Her destination: Townsend, on the northwest edge of Great Smoky Mountains National Park. It’s where the Appalachian Bear Rescue cares for orphaned and injured black bear cubs and yearlings. Looking after bears all weekend is a surprising gig for someone who used to be terrified of them: At one point, Janet couldn’t even go on a hike without rushing to her car at the sound of a snapping twig.
Then, in 2007 at age 47, after she bailed on a mountain getaway with friends, her dad sat her down for a “scolding.” (In her gentle Tennessee accent, that sounds as loving as it does stern.) She remembers every word: “I didn’t raise you to be afraid of things. You need to educate yourself and get out there and enjoy the mountains.” Janet thought about her childhood summers spent splashing in Smoky Mountain creeks, about family picnics and the mama bear who once sent everyone scrambling for their cars after some men ventured toward her cubs.

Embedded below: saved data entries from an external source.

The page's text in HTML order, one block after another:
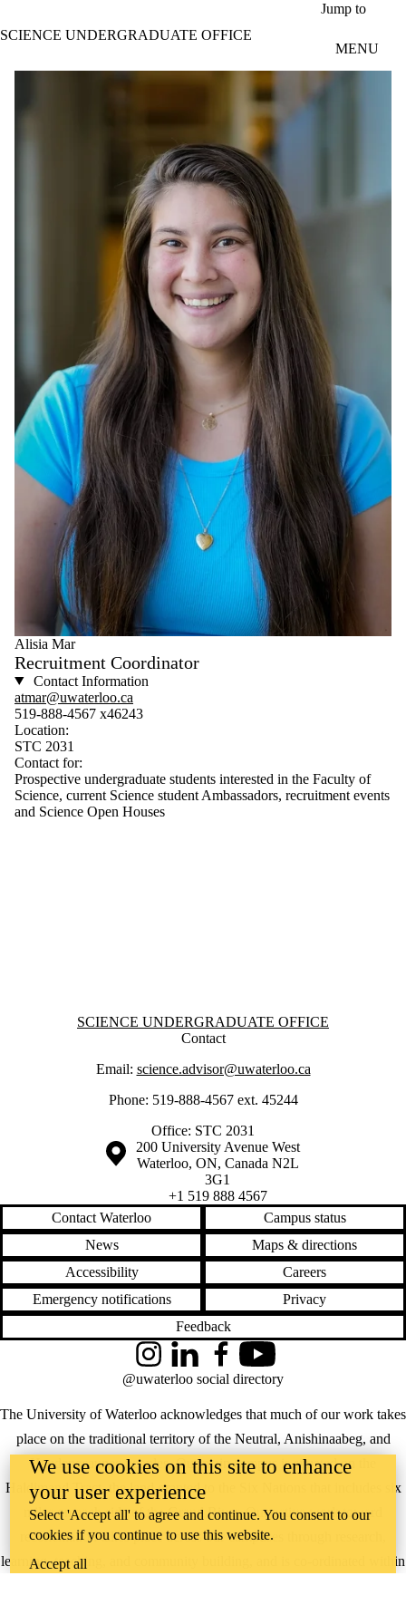
Jump to
SCIENCE UNDERGRADUATE OFFICE
MENU
Alisia Mar
Recruitment Coordinator
Contact Information
atmar@uwaterloo.ca
519-888-4567 x46243
Location:
STC 2031
Contact for:
Prospective undergraduate students interested in the Faculty of
Science, current Science student Ambassadors, recruitment events
and Science Open Houses
Information about Science Undergraduate Office
SCIENCE UNDERGRADUATE OFFICE
Contact
Email: science.advisor@uwaterloo.ca
Phone: 519-888-4567 ext. 45244
Office: STC 2031
Information about the University of Waterloo
Campus map
200 University Avenue West
Waterloo, ON, Canada N2L
3G1
+1 519 888 4567
Contact Waterloo
Campus status
News
Maps & directions
Accessibility
Careers
Emergency notifications
Privacy
Feedback
The University of Waterloo acknowledges that much of our work takes
place on the traditional territory of the Neutral, Anishinaabeg, and
Haudenosaunee peoples. Our main campus is situated on the
Haldimand Tract, the land granted to the Six Nations that includes six
miles on each side of the Grand River. Our active work toward
reconciliation takes place across our campuses through research,
learning, teaching, and community building, and is co-ordinated within
InstagramLinkedInFacebookYouTube
@uwaterloo social directory
We use cookies on this site to enhance
your user experience
Select 'Accept all' to agree and continue. You consent to our
cookies if you continue to use this website.
Accept all
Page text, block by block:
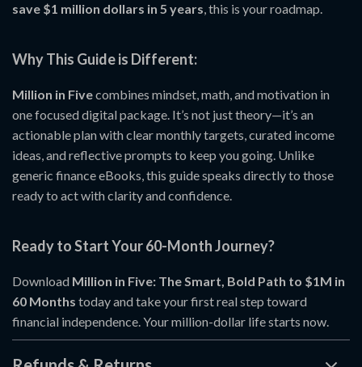
save $1 million dollars in 5 years, this is your roadmap.
Why This Guide is Different:
Million in Fivecombines mindset, math, and motivation in
one focused digital package. It’s not just theory—it’s an
actionable plan with clear monthly targets, curated income
ideas, and reflective prompts to keep you going. Unlike
generic finance eBooks, this guide speaks directly to those
ready to act with clarity and confidence.
Ready to Start Your 60-Month Journey?
Download Million in Five: The Smart, Bold Path to $1M in
60 Months today and take your first real step toward
financial independence. Your million-dollar life starts now.

“Janet’s inspiring story is the epitome of how education can transform fears into understanding and even something productive.”—Jonathan
The following summer, in 2008, she traveled to Minnesota’s Northwoods, where the Wildlife Research Institute offers three-day courses for anyone who wants to learn how to coexist with bears. Her turnaround moment came when a black bear ambled near the field-study cabin. Watching through a window, she was stunned when he looked up. “I felt like I was seeing into his soul,” says Janet. “He wasn’t there to hurt anybody. He was trying to find something to eat to survive and move on.”

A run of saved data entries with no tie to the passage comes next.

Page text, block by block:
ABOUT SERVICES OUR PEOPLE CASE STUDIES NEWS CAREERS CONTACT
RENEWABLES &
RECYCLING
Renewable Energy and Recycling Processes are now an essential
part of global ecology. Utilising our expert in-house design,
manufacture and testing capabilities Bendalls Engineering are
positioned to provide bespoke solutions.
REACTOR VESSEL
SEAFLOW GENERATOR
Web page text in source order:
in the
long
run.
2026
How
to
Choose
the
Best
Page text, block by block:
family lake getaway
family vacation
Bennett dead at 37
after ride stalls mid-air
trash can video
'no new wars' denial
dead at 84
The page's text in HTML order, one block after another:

Hiking that fall, Janet met two volunteer coordinators with the Appalachian Bear Rescue. A school principal by then, she was a natural fit for the nonprofit. She started volunteering, teaching kids about leaving bears alone on trails and eliminating food sources that lead to unhealthy behaviors. Janet wouldn’t interact with the bears, but she was fine with that. “My passion wasn’t to get close to bears,” she says. “It was to protect them.”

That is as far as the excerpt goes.